TASK TO CARRY OUT
Locate the line that contains "The goal of". Print it and every subsequent line through the final line of the records, exactly and only those.

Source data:

*** Block opens ***

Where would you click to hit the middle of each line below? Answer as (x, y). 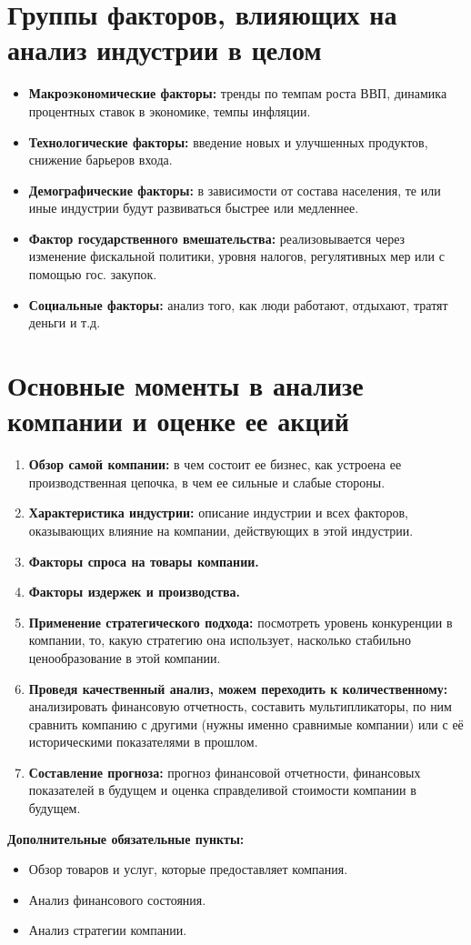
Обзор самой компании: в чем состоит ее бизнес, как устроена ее (215, 464)
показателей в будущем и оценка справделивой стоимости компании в (222, 790)
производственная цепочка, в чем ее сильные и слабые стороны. (207, 482)
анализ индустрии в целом (165, 50)
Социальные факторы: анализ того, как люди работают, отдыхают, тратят (238, 304)
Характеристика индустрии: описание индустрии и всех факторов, (218, 513)
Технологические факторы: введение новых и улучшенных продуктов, (228, 141)
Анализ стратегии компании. (108, 930)
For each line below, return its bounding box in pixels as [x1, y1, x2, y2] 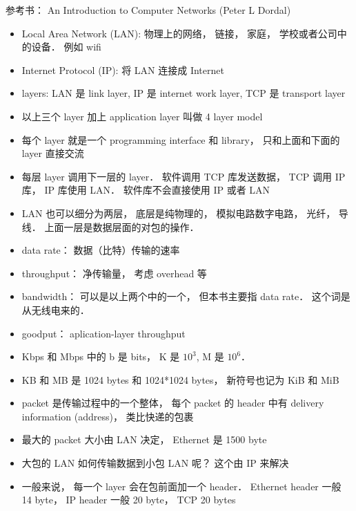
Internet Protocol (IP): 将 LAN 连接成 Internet [21, 62, 224, 77]
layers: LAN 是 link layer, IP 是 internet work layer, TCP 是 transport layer [21, 86, 346, 100]
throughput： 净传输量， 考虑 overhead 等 [21, 266, 207, 280]
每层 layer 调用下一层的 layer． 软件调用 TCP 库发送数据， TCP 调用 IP [21, 169, 346, 183]
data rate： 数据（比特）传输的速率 [21, 243, 180, 257]
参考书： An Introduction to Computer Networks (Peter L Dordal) [6, 3, 291, 17]
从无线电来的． [21, 302, 90, 317]
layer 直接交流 [21, 146, 84, 160]
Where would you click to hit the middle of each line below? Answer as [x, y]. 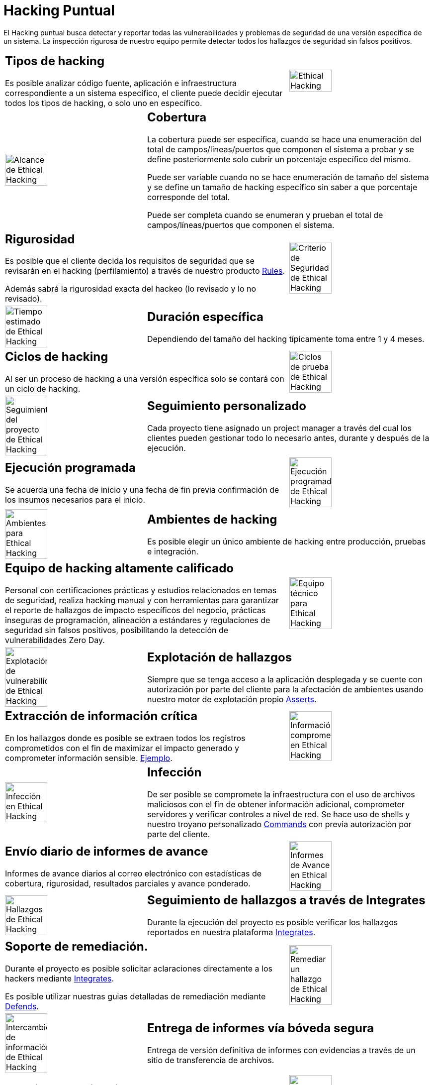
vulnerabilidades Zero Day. [55, 640]
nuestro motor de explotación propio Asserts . [232, 699]
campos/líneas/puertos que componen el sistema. [241, 225]
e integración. [173, 551]
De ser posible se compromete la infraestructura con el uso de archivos [281, 795]
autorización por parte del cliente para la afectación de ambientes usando [285, 689]
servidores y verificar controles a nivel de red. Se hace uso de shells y [278, 814]
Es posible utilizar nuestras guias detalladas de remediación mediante [135, 996]
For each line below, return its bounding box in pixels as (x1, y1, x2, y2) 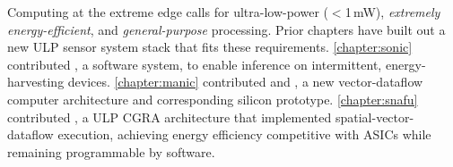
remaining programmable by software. (7, 142, 215, 161)
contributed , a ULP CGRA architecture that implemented (7, 107, 332, 126)
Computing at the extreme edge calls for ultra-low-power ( (7, 3, 328, 21)
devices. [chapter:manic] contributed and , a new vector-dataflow (67, 72, 423, 91)
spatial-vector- (335, 107, 414, 126)
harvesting (7, 72, 65, 91)
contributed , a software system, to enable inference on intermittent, (7, 54, 382, 73)
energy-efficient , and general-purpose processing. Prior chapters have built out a (7, 20, 446, 38)
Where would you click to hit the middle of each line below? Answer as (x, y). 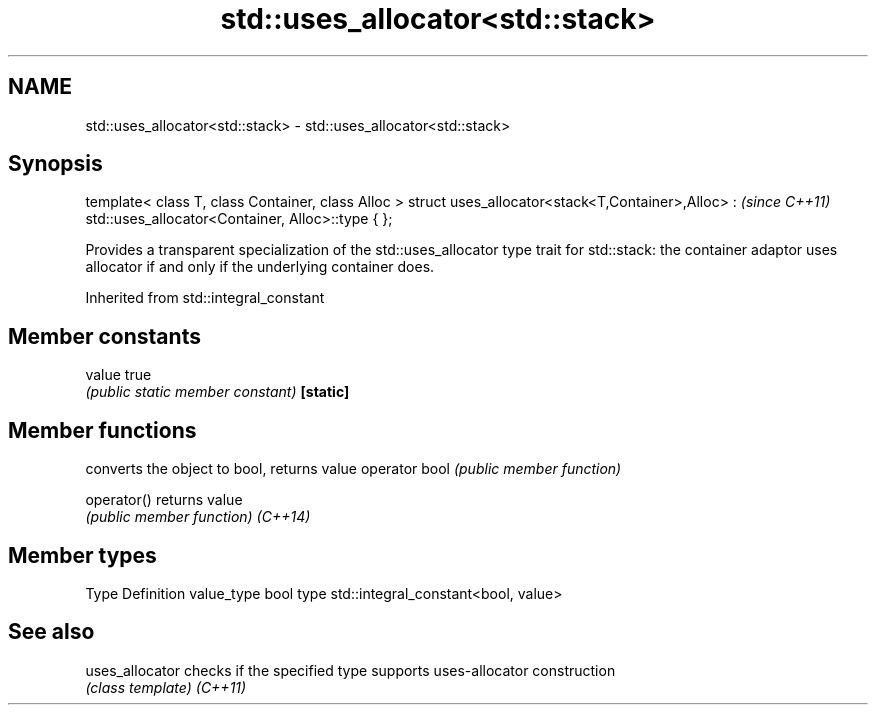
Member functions (102, 430)
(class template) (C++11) (166, 687)
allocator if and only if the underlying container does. (260, 267)
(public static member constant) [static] (217, 392)
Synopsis (55, 164)
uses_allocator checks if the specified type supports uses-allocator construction (350, 670)
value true (118, 375)
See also (51, 632)
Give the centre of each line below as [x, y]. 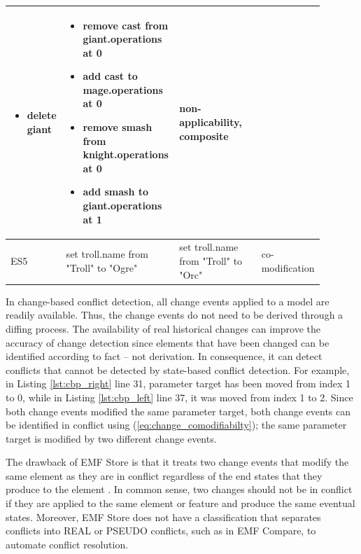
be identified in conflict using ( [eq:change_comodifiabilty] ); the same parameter [176, 425]
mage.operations [123, 89]
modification [288, 267]
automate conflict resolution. [67, 544]
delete [42, 115]
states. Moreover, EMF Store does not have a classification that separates [163, 517]
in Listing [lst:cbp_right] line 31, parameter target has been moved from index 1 [178, 383]
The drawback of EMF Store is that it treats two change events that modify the [177, 462]
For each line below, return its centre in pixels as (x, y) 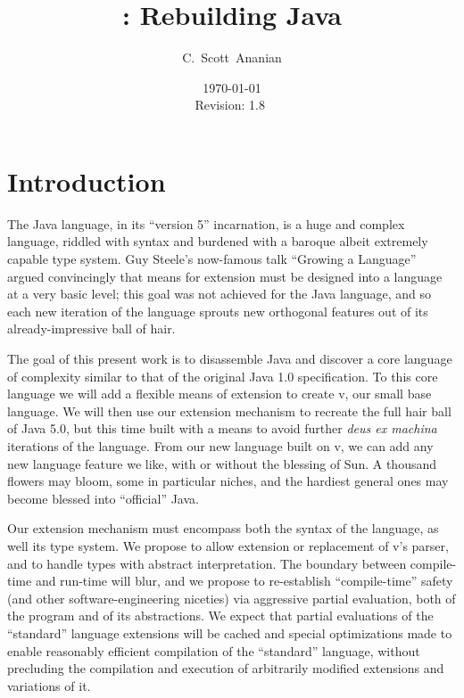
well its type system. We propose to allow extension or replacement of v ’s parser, (228, 545)
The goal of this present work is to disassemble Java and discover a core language (230, 358)
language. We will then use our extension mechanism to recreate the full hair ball (229, 411)
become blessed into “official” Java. (103, 498)
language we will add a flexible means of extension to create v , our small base (220, 394)
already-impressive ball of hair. (91, 328)
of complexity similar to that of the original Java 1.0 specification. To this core (223, 376)
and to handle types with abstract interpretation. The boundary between (207, 563)

*** Block closes ***

ANSWER SECTION
The goal of this present work is to disassemble Java and discover a core language (230, 358)
language. We will then use our extension mechanism to recreate the full hair ball (229, 411)
become blessed into “official” Java. (103, 498)
language we will add a flexible means of extension to create v , our small base (220, 394)
already-impressive ball of hair. (91, 328)
of complexity similar to that of the original Java 1.0 specification. To this core (223, 376)
and to handle types with abstract interpretation. The boundary between (207, 563)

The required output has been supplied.